Tinea Incognito: A Challenging Entity

Case Report

J Fam Med. 2017; 4(1): 1103.

Tinea Incognito: A Challenging Entity

Nieto-Rodríguez D*, Gómez-Fernández C and Rueda-Carnero JM

Department of Dermatology, La Paz Hospital, Spain

*Corresponding author: Nieto-Rodríguez D, Department of Dermatology, La Paz Hospital, Paseo de la Castellana 261, Madrid, Spain

Received: December 11, 2016; Accepted: January 04, 2017; Published: January 06, 2017


A 45-year-old man presented with pruritic skin lesions of atypical morphology located on his left foot referring flares of improvement after the use of topical corticosteroids with subsequent worsening after its discontinuation. A final diagnosis of dermatophytosis was reached through a skin biopsy, healing utterly after receiving antifungal therapy. Tinea incognito corresponds to fungi infections without the classical clinical symptoms mostly due to the improper use of topical corticosteroids, a situation that often misleads the physician. Its diagnosis may be a challenge and it requires a proper medical history, fungi cultures and occasionally, a skin biopsy. It should be borne in mind in those skin pathologies with an aberrant morphology despite several cycles of topical treatments because of the simplicity of the treatment and the high probability of recovery

Keywords: Tinea incognito; Skin infections; Dyshidrotic eczema

Case Presentation

A 45-year-old man with no medical history of interest, nonsmoker, presented with pruritic skin lesions located on both sides of his left foot. The lesions had begun 6 months before when he was diagnosed of dyshidrotic eczema beginning a treatment consisting in potent topical corticosteroids. After that, they disappeared almost completely, but they got worse when the treatment was stopped, so he resumed it several times after with the same result.

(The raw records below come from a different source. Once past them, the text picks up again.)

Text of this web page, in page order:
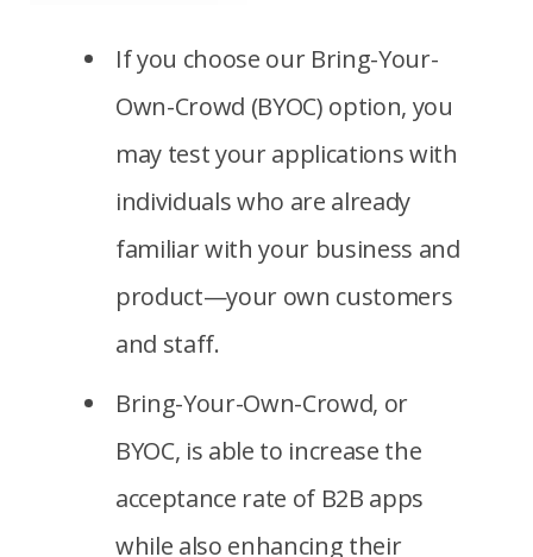
If you choose our Bring-Your-
Own-Crowd (BYOC) option, you
may test your applications with
individuals who are already
familiar with your business and
product—your own customers
and staff.
Bring-Your-Own-Crowd, or
BYOC, is able to increase the
acceptance rate of B2B apps
while also enhancing their
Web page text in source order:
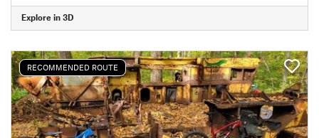
Explore in 3D
RECOMMENDED ROUTE
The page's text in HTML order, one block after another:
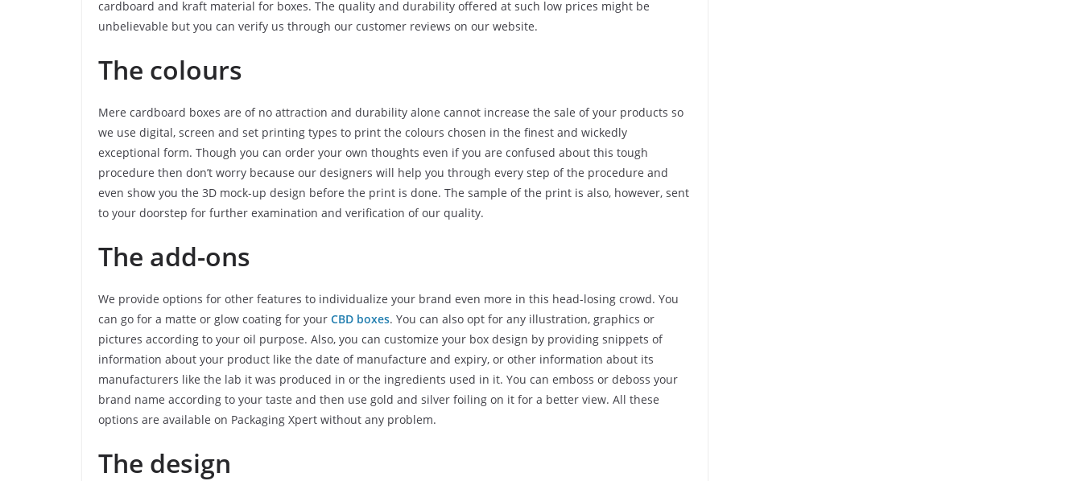
cardboard and kraft material for boxes. The quality and durability offered at such low prices might be
unbelievable but you can verify us through our customer reviews on our website.
The colours
Mere cardboard boxes are of no attraction and durability alone cannot increase the sale of your products so
we use digital, screen and set printing types to print the colours chosen in the finest and wickedly
exceptional form. Though you can order your own thoughts even if you are confused about this tough
procedure then don’t worry because our designers will help you through every step of the procedure and
even show you the 3D mock-up design before the print is done. The sample of the print is also, however, sent
to your doorstep for further examination and verification of our quality.
The add-ons
We provide options for other features to individualize your brand even more in this head-losing crowd. You
can go for a matte or glow coating for your CBD boxes. You can also opt for any illustration, graphics or
pictures according to your oil purpose. Also, you can customize your box design by providing snippets of
information about your product like the date of manufacture and expiry, or other information about its
manufacturers like the lab it was produced in or the ingredients used in it. You can emboss or deboss your
brand name according to your taste and then use gold and silver foiling on it for a better view. All these
options are available on Packaging Xpert without any problem.
The design
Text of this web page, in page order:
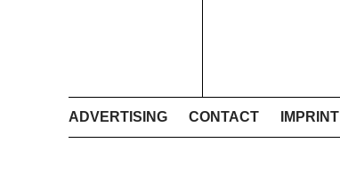
ADVERTISING CONTACT IMPRINT
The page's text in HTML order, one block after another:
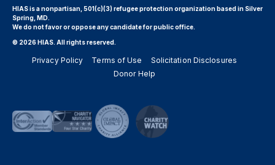
HIAS is a nonpartisan, 501(c)(3) refugee protection organization based in Silver
Spring, MD.
We do not favor or oppose any candidate for public office.
© 2026 HIAS. All rights reserved.
Privacy Policy Terms of Use
Solicitation Disclosures
Donor Help
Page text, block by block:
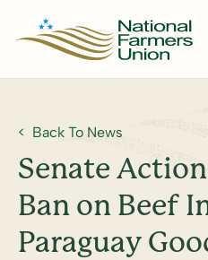
Back To News
Senate
Ban on Beef
Paraguay
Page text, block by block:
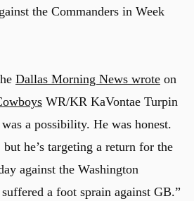
the Commanders in Week
Dallas Morning News wrote on
WR/KR KaVontae Turpin
a possibility. He was honest.
he’s targeting a return for the
against the Washington
a foot sprain against GB.”
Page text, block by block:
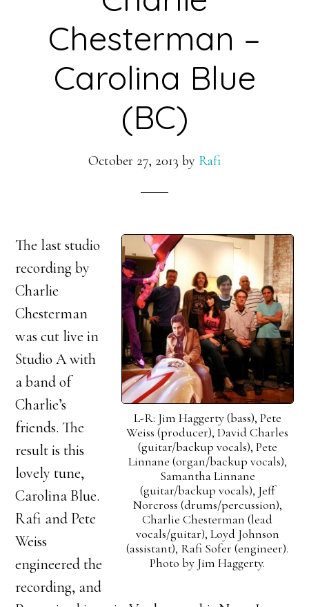
Chesterman –
Carolina Blue
(BC)
October 27, 2013 by Rafi
L-R: Jim Haggerty (bass), Pete
Weiss (producer), David Charles
(guitar/backup vocals), Pete
Linnane (organ/backup vocals),
Samantha Linnane
(guitar/backup vocals), Jeff
Norcross (drums/percussion),
Charlie Chesterman (lead
vocals/guitar), Loyd Johnson
(assistant), Rafi Sofer (engineer).
Photo by Jim Haggerty.
The last studio
recording by
Charlie
Chesterman
was cut live in
Studio A with
a band of
Charlie’s
friends. The
result is this
lovely tune,
Carolina Blue.
Rafi and Pete
Weiss
engineered the
recording, and
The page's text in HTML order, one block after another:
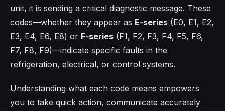
unit, it is sending a critical diagnostic message. These
codes—whether they appear as E‑series (E0, E1, E2,
E3, E4, E6, E8) or F‑series (F1, F2, F3, F4, F5, F6,
F7, F8, F9)—indicate specific faults in the
refrigeration, electrical, or control systems.
Understanding what each code means empowers
you to take quick action, communicate accurately
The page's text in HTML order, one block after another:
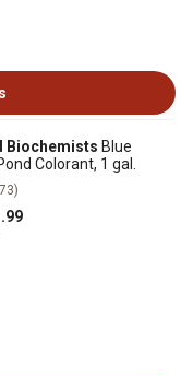
Biochemists Blue
Colorant, 1 gal.
.99
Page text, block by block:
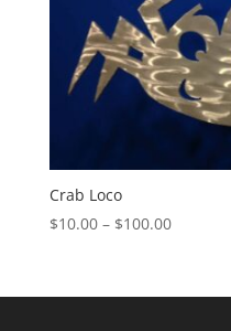
Crab Loco
$10.00 – $100.00Price
through
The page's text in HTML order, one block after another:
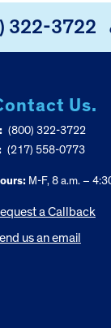
322-3722
Us.
(800) 322-3722
(217) 558-0773
M-F, 8 a.m. –
a Callback
us an email
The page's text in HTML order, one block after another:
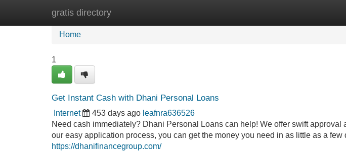
gratis directory
Home New Site Listings
Home
1
Get Instant Cash with Dhani Personal Loans
Internet 453 days ago leafnra636526
Need cash immediately? Dhani Personal Loans can help! We offer swift approval
our easy application process, you can get the money you need in as little as a few
https://dhanifinancegroup.com/

During the physical examination, multiple erythematosus millimetric papules could be appreciated on both sides of the left foot (Figure 1), some of which converged forming plaques with minimum scaling on the surface as well as minute pustules on their periphery (Figure 2). No other dermatologic findings could be seen elsewhere.

The Diagnosis

A differential diagnosis between relapsing dyshidrotic eczema, palmoplantar pustulosis, allergic contact dermatitis and fungal infection was outlined based on the appearance of the skin lesions, its location, and the partial response to the treatments applied.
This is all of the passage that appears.